Human Hyperekplexic Mutations in Glycine Receptors Disinhibit the Brainstem by Hijacking GABA(A) Receptors

Hyperekplexia disease is usually caused by naturally occurring point mutations in glycine receptors (GlyRs). However, the γ-aminobutyric acid type A receptor (GABA(A)R) seems to be also involved regarding the therapeutic basis for hyperekplexia using benzodiazepines, which target GABA(A)Rs but not GlyRs.
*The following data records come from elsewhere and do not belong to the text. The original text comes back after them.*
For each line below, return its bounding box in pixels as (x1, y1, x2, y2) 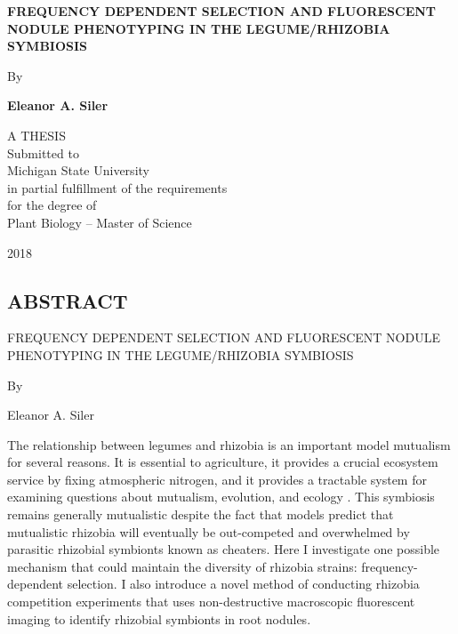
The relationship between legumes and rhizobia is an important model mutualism (7, 435, 451, 453)
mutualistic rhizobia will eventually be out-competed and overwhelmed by (7, 522, 410, 541)
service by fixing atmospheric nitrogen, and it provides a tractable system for (7, 469, 427, 488)
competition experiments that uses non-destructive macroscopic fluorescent (7, 592, 415, 611)
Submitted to (7, 143, 79, 162)
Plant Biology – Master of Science (7, 213, 192, 231)
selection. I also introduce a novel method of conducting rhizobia (67, 574, 420, 593)
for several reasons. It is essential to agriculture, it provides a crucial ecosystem (7, 453, 438, 471)

Here, we show that the function of GABA(A)Rs was significantly impaired in the hypoglossal nucleus of hyperekplexic transgenic mice. Such impairment appeared to be mediated by interaction between GABA(A)R and mutant GlyR. The GABA(A)R dysfunction was caused only by mutant GlyR consisting of homomeric α(1) subunits, which locate primarily at pre- and extra-synaptic sites. In addition, the rescue effects of diazepam were attenuated by Xli-093, which specifically blocked diazepam-induced potentiation on α(5)-containing GABA(A)R, a major form of pre- and extra-synaptic GABA(A)R in the brainstem. Thus, our results suggest that the pre- and extra-synaptic GABA(A)Rs could be a potential therapeutic target for hyperekplexia disease caused by GlyR mutations.